Zeliha Irmak
Ankara — Emek Partisi (EMEP) İstanbul Milletvekili İskender Bayhan, süreç komisyonunda dinlenmeyen vicdani retçilerilerin raporlarını TBMM Başkanlığına sundu. Bayhan, “Vicdani retçiler, Komisyonun Türkiye’de demokrasinin derinleşmesine katkı sağlayabilecek tarihî bir fırsatla karşı karşıya olduğunu vurguluyor. Yapılan çağrıda şu ifadeler öne çıkıyor: ‘Bu mesele teknik bir yasa değişikliği değil, vicdan özgürlüğünün tanınmasıyla ilgilidir. Komisyonun adını tarihe, Türkiye’de vicdan özgürlüğünün önündeki son engelleri kaldıran bir irade olarak yazdırın’” dedi.
Komisyon üyesi, İskender Bayhan, “25 Ağustos’ta Meclis Başkanlığına sunduğumuz ekli listede, vicdani retçilerin de Millî Dayanışma, Kardeşlik ve Demokrasi Komisyonuna davet edilmesi için önerimiz yer alıyordu. Toplumsal yüzleşmenin derinleştirilmesi ve farklı kimlik ile inançlara yönelik hak ihlallerinin görünür kılınması amacıyla yürütülen çalışmalar sırasında, vicdani retçilerin de komisyonda dinlenmesini önemsemiştik. Dinleme için komisyona henüz davet edilmemiş olan vicdani ret hareketi temsilcilerinin süreçle ilgili yazılı raporları ektedir” dedi
Vicdani ret hareketinden Şendoğan Yazıcı ve Yavuz Atan’ın imzalarını taşıyan raporunu komisyona sunan Bayhan, “Rapor, Türkiye’de vicdani ret hakkının tanınmaması nedeniyle bireylerin ‘sivil ölüm’ olarak tanımlanan bir statüye mahkûm edildiğini vurguluyor. Bu kapsamda, retçiler şu üç temel ihlali öne çıkarıyor: Ekonomik imha: Banka hesaplarına el konulması, e-haciz uygulamaları ve çalışma yaşamının fiilen sonlanması. Sosyal tecrit: Sürekli gözaltı riskiyle yaşamak ve seyahat özgürlüğünün kısıtlanması. Siyasi hakların gaspı: Seçme ve seçilme haklarının fiilen ortadan kalkması. Bu durumun, Avrupa İnsan Hakları Mahkemesi’nin Osman Murat Ülke/Türkiye kararında tespit ettiği şekilde, insan hakları ihlali niteliği taşıdığı belirtiliyor. Temel talep: vicdani ret hakkının koşulsuz tanınması” dedi.

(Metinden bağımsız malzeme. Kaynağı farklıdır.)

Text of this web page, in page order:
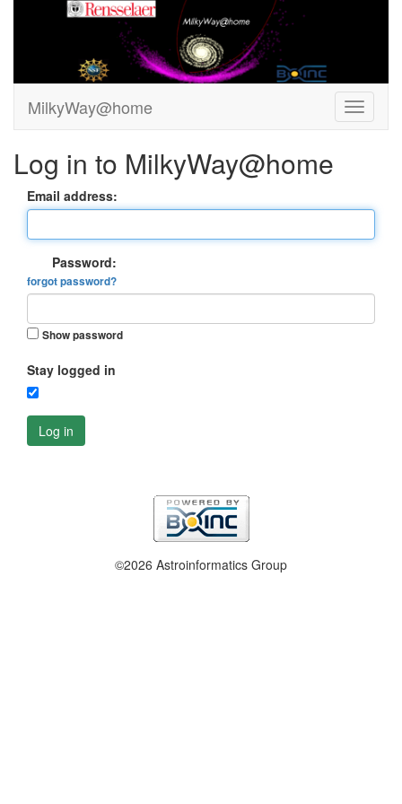
MilkyWay@home
Log in to MilkyWay@home
Email address:
Password:
forgot password?
Show password
Stay logged in
Log in
©2026 Astroinformatics Group
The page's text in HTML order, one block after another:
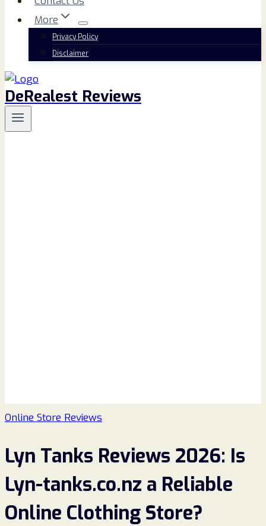
More
Privacy Policy
Disclaimer
DeRealest Reviews
Online Store Reviews
Lyn Tanks Reviews 2026: Is
Lyn-tanks.co.nz a Reliable
Online Clothing Store?
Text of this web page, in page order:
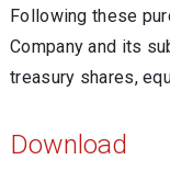
Following these
Company and its
treasury shares,
Download
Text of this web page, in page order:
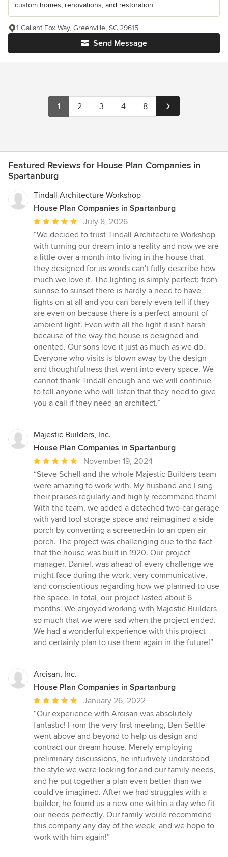
custom homes, renovations, and restoration.
Send Message
1 Gallant Fox Way, Greenville, SC 29615
1 2 3 4 8
Featured Reviews for House Plan Companies in
Spartanburg
Tindall Architecture Workshop
House Plan Companies in Spartanburg
Average
rating:
5
out
of
5
stars
July 8, 2026
“We decided to trust Tindall Architecture Workshop
with turning our dream into a reality and now we are
a little over a month into living in the house that
they designed for us words can't fully describe how
much we love it. The lighting is simply perfect; from
sunrise to sunset there is hardly a need to have
lights on at all and you can barely even tell if they
are even on because there is a perfect amount of
ambient light. Even with all the light it isn't harsh
because of the way the house is designed and
oriented. Our sons love it just as much as we do.
Everyone who visits is blown away by the design
and thoughtfulness that went into every space. We
cannot thank Tindall enough and we will continue
to tell anyone who will listen that they need to give
you a call if they need an architect.”
Majestic Builders, Inc.
House Plan Companies in Spartanburg
Average
rating:
5
out
of
5
stars
November 19, 2024
“Steve Schell and the whole Majestic Builders team
were amazing to work with. My husband and I sing
their praises regularly and highly recommend them!
With the team, we added a detached two-car garage
with yard tool storage space and reimagined a side
porch by converting a screened-in to an open air
porch. The project was challenging due to the fact
that the house was built in 1920. Our project
manager, Daniel, was ahead of every challenge we
might face during the work, very communicative,
and conscientious regarding how we planned to use
the space. In total, our project lasted about 6
months. We enjoyed working with Majestic Builders
so much that we were sad when the project ended.
We had a wonderful experience with this project
and certainly plan to use them again in the future!”
Arcisan, Inc.
House Plan Companies in Spartanburg
Average
rating:
5
out
of
5
stars
January 26, 2022
“Our experience with Arcisan was absolutely
fantastic! From the very first meeting, Ben Settle
went above and beyond to help us design and
contract our dream house. Merely employing
preliminary discussions, he intuitively understood
the style we were looking for and our family needs,
and he put together a plan even better than we
could've imagined. After we had struggles with a
builder, he found us a new one within a day who fit
our needs perfectly. Our family would recommend
this company any day of the week, and we hope to
work with him again!”
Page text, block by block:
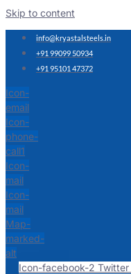
Skip to content
info@kryastalsteels.in
+91 99099 50934
+91 95101 47372
Icon-
email
Icon-
phone-
call1
Icon-
mail
Icon-
mail
Map-
marked-
alt
Icon-facebook-2 Twitter
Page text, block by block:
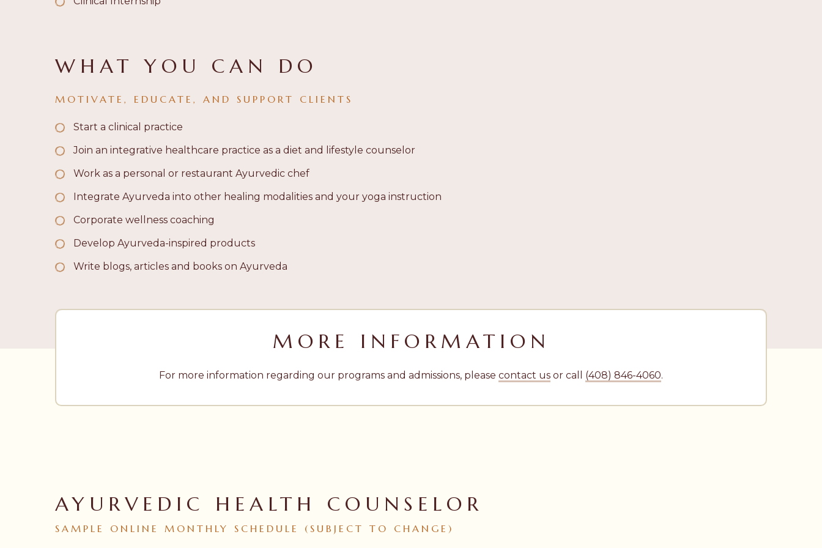
WHAT YOU CAN DO
MOTIVATE, EDUCATE, AND SUPPORT CLIENTS
Start a clinical practice
Join an integrative healthcare practice as a diet and lifestyle counselor
Work as a personal or restaurant Ayurvedic chef
Integrate Ayurveda into other healing modalities and your yoga instruction
Corporate wellness coaching
Develop Ayurveda-inspired products
Write blogs, articles and bookson Ayurveda
MORE INFORMATION
For more information regarding our programs and admissions, please contact us or call (408) 846-4060.
AYURVEDIC HEALTH COUNSELOR
SAMPLE ONLINE MONTHLY SCHEDULE (SUBJECT TO CHANGE)
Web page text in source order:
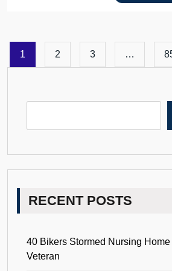
1 2 3 …
RECENT POSTS
40 Bikers Stormed Nursing
Veteran
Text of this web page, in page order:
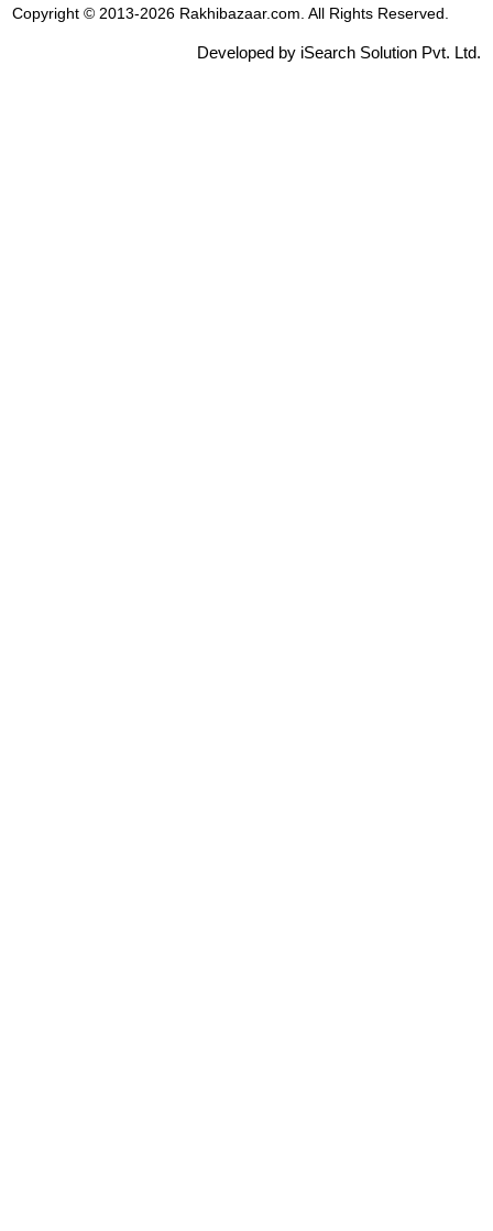
Copyright © 2013-2026 Rakhibazaar.com. All Rights Reserved.
Developed by iSearch Solution Pvt. Ltd.

Raporun merkezinde, vicdani ret hakkının koşulsuz ve yasal güvence altına alınması talebinin yer aldığını vurgulayan Bayhan, “AİHM’nin Bayatyan/Ermenistan, Erçep/Türkiye ve Kanatlı/Türkiye kararlarına atıf yapılarak, bu hakkın Avrupa İnsan Hakları Sözleşmesi’nin 9. maddesi uyarınca düşünce, vicdan ve din özgürlüğünün ayrılmaz bir parçası olduğu hatırlatılıyor. Raporda ayrıca, ‘alternatif sivil hizmet’ önerisinin çözüm olmadığının altı çiziliyor: ‘Sorun, üniformanın rengi değil; zorunluluğun kendisidir. Vicdani ret, bir imtiyaz değil, insan onurunun ifadesidir’ Komisyona çağrı: cesur ve tarihi bir adım atın. Vicdani retçiler, Komisyon’un Türkiye’de demokrasinin derinleşmesine katkı sağlayabilecek tarihî bir fırsatla karşı karşıya olduğunu vurguluyor.Yapılan çağrıda şu ifadeler öne çıkıyor: ‘Bu mesele teknik bir yasa değişikliği değil, vicdan özgürlüğünün tanınmasıyla ilgilidir. Komisyonun adını tarihe, Türkiye’de vicdan özgürlüğünün önündeki son engelleri kaldıran bir irade olarak yazdırın’” dedi.